To improve the accuracy of the calculations you can change the number of randomizations that are performed using the iters option; the default value is 1,000. Running 10,000 randomization should take 10-times as long as the default:

mothur > phylo.diversity(tree=abrecovery.paup.nj, group=abrecovery.groups, rarefy=T, iters=10000)


The scale parameter is used indicate that you want your output scaled to the number of sequences sampled, default = false.

mothur > phylo.diversity(tree=abrecovery.paup.nj, group=abrecovery.groups, collect=T, scale=t)

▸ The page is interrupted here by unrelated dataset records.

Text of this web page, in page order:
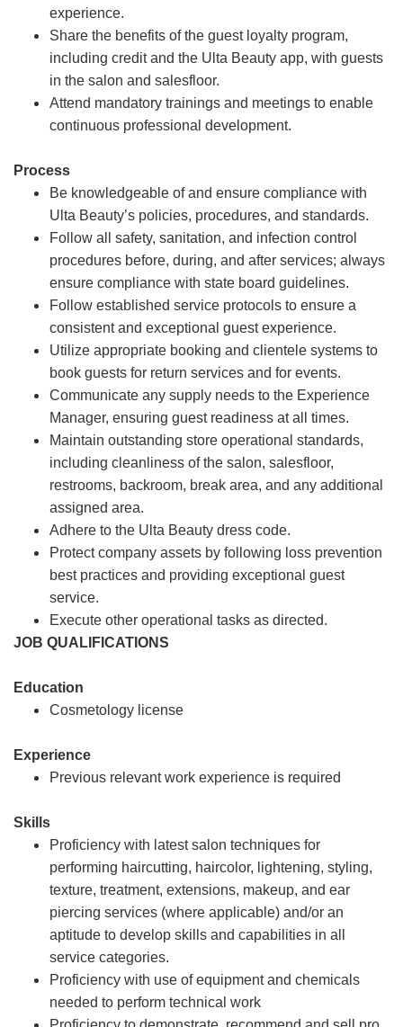
experience.
Share the benefits of the guest loyalty program,
including credit and the Ulta Beauty app, with guests
in the salon and salesfloor.
Attend mandatory trainings and meetings to enable
continuous professional development.
Process
Be knowledgeable of and ensure compliance with
Ulta Beauty’s policies, procedures, and standards.
Follow all safety, sanitation, and infection control
procedures before, during, and after services; always
ensure compliance with state board guidelines.
Follow established service protocols to ensure a
consistent and exceptional guest experience.
Utilize appropriate booking and clientele systems to
book guests for return services and for events.
Communicate any supply needs to the Experience
Manager, ensuring guest readiness at all times.
Maintain outstanding store operational standards,
including cleanliness of the salon, salesfloor,
restrooms, backroom, break area, and any additional
assigned area.
Adhere to the Ulta Beauty dress code.
Protect company assets by following loss prevention
best practices and providing exceptional guest
service.
Execute other operational tasks as directed.
JOB QUALIFICATIONS
Education
Cosmetology license
Experience
Previous relevant work experience is required
Skills
Proficiency with latest salon techniques for
performing haircutting, haircolor, lightening, styling,
texture, treatment, extensions, makeup, and ear
piercing services (where applicable) and/or an
aptitude to develop skills and capabilities in all
service categories.
Proficiency with use of equipment and chemicals
needed to perform technical work
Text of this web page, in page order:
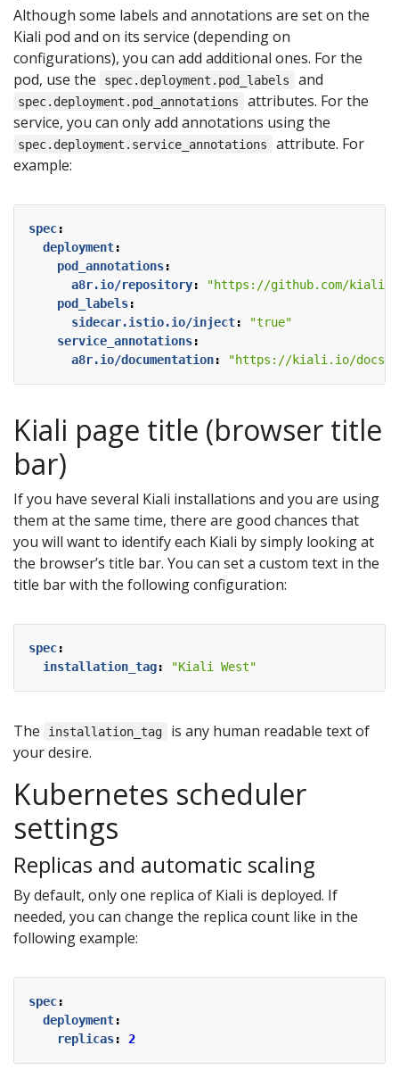
Although some labels and annotations are set on the
Kiali pod and on its service (depending on
configurations), you can add additional ones. For the
pod, use the
spec.deployment.pod_labels and
spec.deployment.pod_annotations
attributes. For the
service, you can only add annotations using the
spec.deployment.service_annotations
attribute. For
example:
spec:
deployment:
pod_annotations:
a8r.io/repository:
"https://github.com/
pod_labels:
sidecar.istio.io/inject:
"true"
service_annotations:
a8r.io/documentation: "https://kiali.io/docs/
Kiali page title (browser title
bar)
If you have several Kiali installations and you are using
them at the same time, there are good chances that
you will want to identify each Kiali by simply looking at
the browser’s title bar. You can set a custom text in the
title bar with the following configuration:
spec:
installation_tag: "Kiali West"
The installation_tag
is any human readable text of
your desire.
Kubernetes scheduler
settings
Replicas and automatic scaling
By default, only one replica of Kiali is deployed. If
needed, you can change the replica count like in the
following example:
spec:
deployment:
replicas: 2
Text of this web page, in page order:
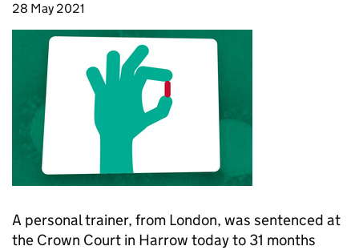
28 May 2021
A personal trainer, from London, was sentenced at
the Crown Court in Harrow today to 31 months

In the file abrecovery.paup.1.phylodiv you would see something like:

numSampled C   A   B   
1  0.3053  0.4170  0.0921  
74 0.0240  0.0248  0.0325  
84 NA  0.0244  0.0295  


The sampledepth parameter allows you to enter the number of sequences you want to sample.

mothur > phylo.diversity(tree=abrecovery.paup.nj, group=abrecovery.groups, sampledepth=50)

numSampled A   B   C
1  0.2298  0.1765  0.2469
50 1.6520  2.1287  1.5145


The processors parameter allows you to use multiple processors to reduce processing time. Default processors=Autodetect number of available processors and use all available. You can use 2 processors with the following option:

mothur > phylo.diversity(tree=abrecovery.paup.nj, group=abrecovery.groups, processors=2)

Running this command on my laptop doesn’t exactly cut the time in half, but it’s pretty close. There is no software limit on the number of processors that you can use.


  • 1.28.0 Added count parameter
  • 1.31.0 Added multiple processors for Windows.
  • 1.36.0 Adds sampledepth parameter. -
  • 1.40.0 Rewrite of threaded code. Default processors=Autodetect number of available processors and use all available.